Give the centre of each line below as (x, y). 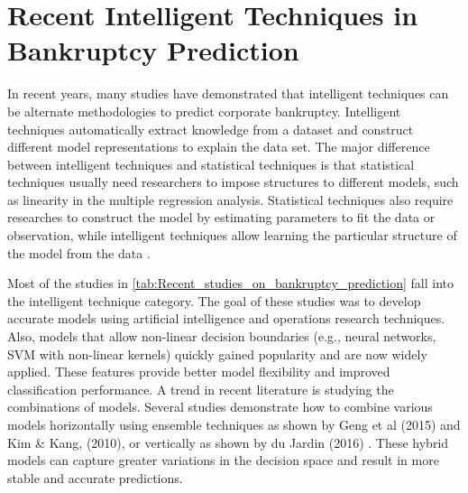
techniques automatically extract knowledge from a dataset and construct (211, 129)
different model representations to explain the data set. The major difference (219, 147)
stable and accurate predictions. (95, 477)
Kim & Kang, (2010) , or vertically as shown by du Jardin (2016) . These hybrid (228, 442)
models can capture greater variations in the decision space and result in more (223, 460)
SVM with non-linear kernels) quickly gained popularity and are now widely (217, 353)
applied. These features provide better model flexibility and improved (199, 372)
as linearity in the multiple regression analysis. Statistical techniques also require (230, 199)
--
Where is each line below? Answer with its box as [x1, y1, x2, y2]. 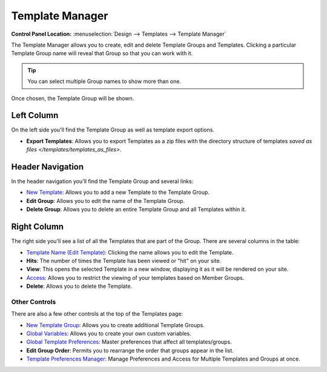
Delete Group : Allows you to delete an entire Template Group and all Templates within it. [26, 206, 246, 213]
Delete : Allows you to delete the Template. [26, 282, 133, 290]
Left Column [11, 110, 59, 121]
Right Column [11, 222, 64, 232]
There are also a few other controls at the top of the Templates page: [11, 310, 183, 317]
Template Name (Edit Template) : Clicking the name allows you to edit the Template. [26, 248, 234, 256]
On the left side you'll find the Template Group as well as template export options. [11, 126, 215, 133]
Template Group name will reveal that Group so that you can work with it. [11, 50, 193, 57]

**Exercise brief:** Nothing but the lines above from the one that has "Where is each" down to the one that has "Template Group name" belongs in the answer, copied exactly, without pictures.

**Answer section:**
Where is each line below? Answer with its box as [x1, y1, x2, y2]. 
Delete Group : Allows you to delete an entire Template Group and all Templates within it. [26, 206, 246, 213]
Delete : Allows you to delete the Template. [26, 282, 133, 290]
Left Column [11, 110, 59, 121]
Right Column [11, 222, 64, 232]
There are also a few other controls at the top of the Templates page: [11, 310, 183, 317]
Template Name (Edit Template) : Clicking the name allows you to edit the Template. [26, 248, 234, 256]
On the left side you'll find the Template Group as well as template export options. [11, 126, 215, 133]
Template Group name will reveal that Group so that you can work with it. [11, 50, 193, 57]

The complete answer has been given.